» RECORDS SUPPLIED
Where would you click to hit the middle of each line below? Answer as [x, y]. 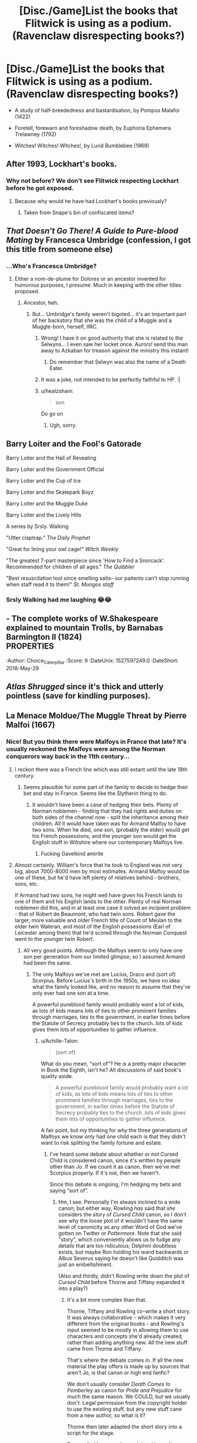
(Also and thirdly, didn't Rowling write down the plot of [124, 1276]
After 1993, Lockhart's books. [62, 164]
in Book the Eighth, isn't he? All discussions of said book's [111, 1070]
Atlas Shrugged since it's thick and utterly [85, 687]
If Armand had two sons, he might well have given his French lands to [98, 895]
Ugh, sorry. [63, 425]
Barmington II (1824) [44, 637]
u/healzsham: [57, 391]
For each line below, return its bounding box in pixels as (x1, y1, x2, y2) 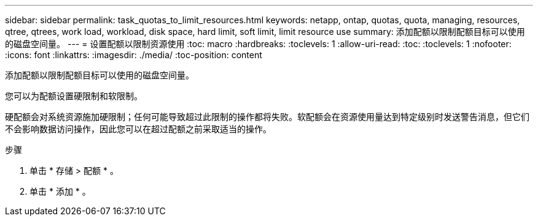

» TASK GOAL
Using the material above, set down every line exactly, but skip the pictures.

» WRITTEN ANSWER
Where would you click to hit the middle of each line below? Answer as [x, y]. 
(Also and thirdly, didn't Rowling write down the plot of [124, 1276]
After 1993, Lockhart's books. [62, 164]
in Book the Eighth, isn't he? All discussions of said book's [111, 1070]
Atlas Shrugged since it's thick and utterly [85, 687]
If Armand had two sons, he might well have given his French lands to [98, 895]
Ugh, sorry. [63, 425]
Barmington II (1824) [44, 637]
u/healzsham: [57, 391]
For each line below, return its bounding box in pixels as (x1, y1, x2, y2) 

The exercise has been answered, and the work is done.